Problem to solve
Look below for the line with "Give the box" and the line with "GDML is trained"; repeat exactly those two lines and all lines between them, but no pictures.

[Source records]
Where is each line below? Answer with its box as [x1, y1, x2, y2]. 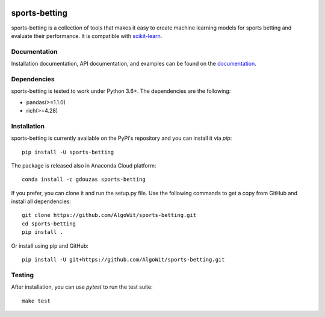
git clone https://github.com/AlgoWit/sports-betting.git [22, 212, 197, 219]
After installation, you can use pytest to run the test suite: [11, 283, 153, 290]
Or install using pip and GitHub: [11, 242, 88, 250]
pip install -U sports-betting [22, 148, 114, 155]
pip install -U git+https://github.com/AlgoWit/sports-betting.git [22, 256, 225, 263]
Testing [11, 271, 34, 279]
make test [22, 297, 51, 304]
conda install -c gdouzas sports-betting [22, 176, 146, 183]
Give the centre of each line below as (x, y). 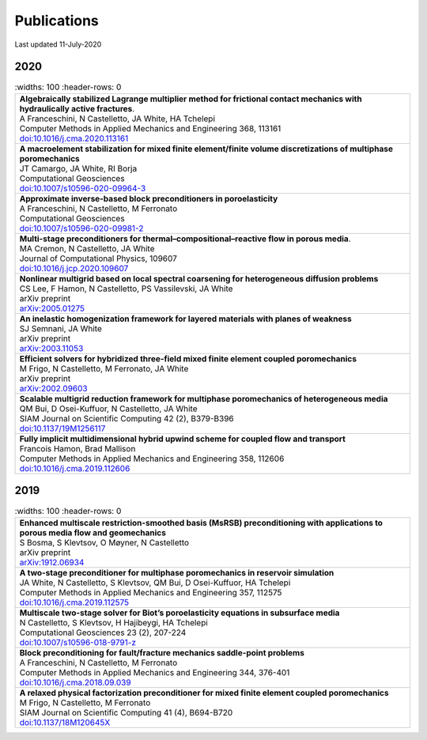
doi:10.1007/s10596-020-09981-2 (81, 228)
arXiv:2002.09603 (53, 388)
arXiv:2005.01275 (52, 308)
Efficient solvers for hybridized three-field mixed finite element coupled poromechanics (188, 358)
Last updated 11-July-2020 (58, 44)
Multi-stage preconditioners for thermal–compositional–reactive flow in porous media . (185, 239)
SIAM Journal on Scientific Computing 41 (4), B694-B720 (126, 712)
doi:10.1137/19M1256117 (62, 429)
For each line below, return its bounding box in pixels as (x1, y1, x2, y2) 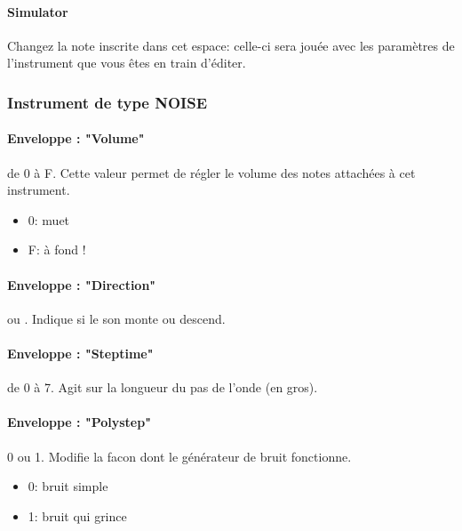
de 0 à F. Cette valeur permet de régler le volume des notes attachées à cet (7, 163, 416, 181)
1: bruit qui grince (28, 506, 127, 525)
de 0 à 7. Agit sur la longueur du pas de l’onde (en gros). (7, 378, 318, 397)
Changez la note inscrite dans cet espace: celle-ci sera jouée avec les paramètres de (7, 36, 455, 54)
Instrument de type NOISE (7, 91, 208, 113)
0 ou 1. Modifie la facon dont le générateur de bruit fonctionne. (7, 447, 352, 465)
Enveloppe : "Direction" (7, 275, 156, 294)
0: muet (28, 210, 70, 229)
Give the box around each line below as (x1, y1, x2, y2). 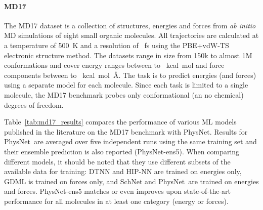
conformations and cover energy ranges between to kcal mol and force (4, 60, 225, 70)
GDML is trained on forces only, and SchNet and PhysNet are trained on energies (4, 176, 259, 186)
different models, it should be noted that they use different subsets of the (4, 156, 231, 166)
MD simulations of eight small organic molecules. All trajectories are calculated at (4, 30, 259, 40)
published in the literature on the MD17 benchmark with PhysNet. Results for (4, 126, 248, 137)
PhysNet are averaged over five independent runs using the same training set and (4, 136, 257, 147)
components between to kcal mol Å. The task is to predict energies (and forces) (4, 69, 256, 80)
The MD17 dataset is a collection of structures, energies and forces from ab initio (4, 20, 256, 30)
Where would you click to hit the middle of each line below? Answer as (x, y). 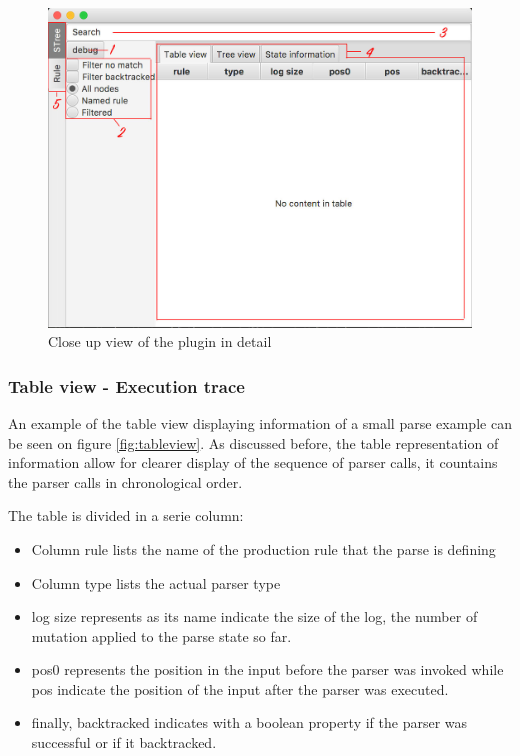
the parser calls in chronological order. (125, 481)
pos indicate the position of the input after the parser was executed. (240, 688)
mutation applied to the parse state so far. (161, 635)
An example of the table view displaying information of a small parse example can (260, 422)
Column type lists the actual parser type (156, 582)
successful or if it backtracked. (124, 742)
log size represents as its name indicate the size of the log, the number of (254, 616)
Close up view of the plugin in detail (160, 341)

Result for this task
Give the box around each line below as (x1, y1, x2, y2). 
conformations and cover energy ranges between to kcal mol and force (4, 60, 225, 70)
GDML is trained on forces only, and SchNet and PhysNet are trained on energies (4, 176, 259, 186)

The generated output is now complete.